(Material to process):
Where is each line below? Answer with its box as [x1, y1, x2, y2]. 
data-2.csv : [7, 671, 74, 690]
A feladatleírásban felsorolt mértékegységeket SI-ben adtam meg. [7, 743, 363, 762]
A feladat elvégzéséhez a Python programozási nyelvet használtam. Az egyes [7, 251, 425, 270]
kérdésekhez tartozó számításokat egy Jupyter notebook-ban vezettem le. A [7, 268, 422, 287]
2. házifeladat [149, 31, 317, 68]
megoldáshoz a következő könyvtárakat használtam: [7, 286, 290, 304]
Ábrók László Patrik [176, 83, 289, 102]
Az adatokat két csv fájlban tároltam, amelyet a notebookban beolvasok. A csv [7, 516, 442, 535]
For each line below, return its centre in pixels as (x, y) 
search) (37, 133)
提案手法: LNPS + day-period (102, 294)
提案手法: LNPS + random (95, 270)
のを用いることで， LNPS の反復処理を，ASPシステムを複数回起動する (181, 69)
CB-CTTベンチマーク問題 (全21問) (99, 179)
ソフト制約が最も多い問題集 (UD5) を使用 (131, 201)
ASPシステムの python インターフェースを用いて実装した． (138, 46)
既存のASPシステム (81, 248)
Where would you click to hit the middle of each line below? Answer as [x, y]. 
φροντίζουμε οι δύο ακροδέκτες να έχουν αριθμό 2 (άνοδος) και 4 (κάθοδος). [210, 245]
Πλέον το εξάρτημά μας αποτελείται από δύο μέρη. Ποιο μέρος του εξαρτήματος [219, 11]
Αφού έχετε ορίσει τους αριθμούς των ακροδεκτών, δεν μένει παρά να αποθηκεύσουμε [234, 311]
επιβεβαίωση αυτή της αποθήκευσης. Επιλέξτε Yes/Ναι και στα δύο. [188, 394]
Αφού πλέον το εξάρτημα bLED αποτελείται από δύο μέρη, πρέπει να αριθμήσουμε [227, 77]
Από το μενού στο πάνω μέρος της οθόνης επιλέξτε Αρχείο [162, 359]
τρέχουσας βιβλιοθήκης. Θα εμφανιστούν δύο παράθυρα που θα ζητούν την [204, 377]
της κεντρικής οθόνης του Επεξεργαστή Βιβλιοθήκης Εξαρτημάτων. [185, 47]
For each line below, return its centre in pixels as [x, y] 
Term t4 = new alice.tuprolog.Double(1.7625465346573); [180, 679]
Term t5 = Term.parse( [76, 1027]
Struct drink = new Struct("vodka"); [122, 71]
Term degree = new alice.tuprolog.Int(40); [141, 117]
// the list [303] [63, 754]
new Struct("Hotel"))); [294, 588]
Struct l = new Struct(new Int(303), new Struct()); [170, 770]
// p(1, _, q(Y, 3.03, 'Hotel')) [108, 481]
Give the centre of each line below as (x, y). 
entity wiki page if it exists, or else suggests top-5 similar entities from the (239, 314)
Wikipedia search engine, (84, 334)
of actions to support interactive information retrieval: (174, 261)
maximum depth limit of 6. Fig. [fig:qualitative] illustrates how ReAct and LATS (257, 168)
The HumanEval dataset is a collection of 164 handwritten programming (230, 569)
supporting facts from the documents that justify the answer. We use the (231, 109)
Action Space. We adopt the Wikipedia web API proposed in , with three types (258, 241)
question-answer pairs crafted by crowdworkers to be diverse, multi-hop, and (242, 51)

(Work to complete): Copy range, inclusive: the line holding "Αφού πλέον το" to the line holding "supporting facts from". Reproduce exactly those lines of the records above and no others.

(Exercise solution):
Αφού πλέον το εξάρτημα bLED αποτελείται από δύο μέρη, πρέπει να αριθμήσουμε [227, 77]
Από το μενού στο πάνω μέρος της οθόνης επιλέξτε Αρχείο [162, 359]
τρέχουσας βιβλιοθήκης. Θα εμφανιστούν δύο παράθυρα που θα ζητούν την [204, 377]
της κεντρικής οθόνης του Επεξεργαστή Βιβλιοθήκης Εξαρτημάτων. [185, 47]
For each line below, return its centre in pixels as [x, y] 
Term t4 = new alice.tuprolog.Double(1.7625465346573); [180, 679]
Term t5 = Term.parse( [76, 1027]
Struct drink = new Struct("vodka"); [122, 71]
Term degree = new alice.tuprolog.Int(40); [141, 117]
// the list [303] [63, 754]
new Struct("Hotel"))); [294, 588]
Struct l = new Struct(new Int(303), new Struct()); [170, 770]
// p(1, _, q(Y, 3.03, 'Hotel')) [108, 481]
Give the centre of each line below as (x, y). 
entity wiki page if it exists, or else suggests top-5 similar entities from the (239, 314)
Wikipedia search engine, (84, 334)
of actions to support interactive information retrieval: (174, 261)
maximum depth limit of 6. Fig. [fig:qualitative] illustrates how ReAct and LATS (257, 168)
The HumanEval dataset is a collection of 164 handwritten programming (230, 569)
supporting facts from the documents that justify the answer. We use the (231, 109)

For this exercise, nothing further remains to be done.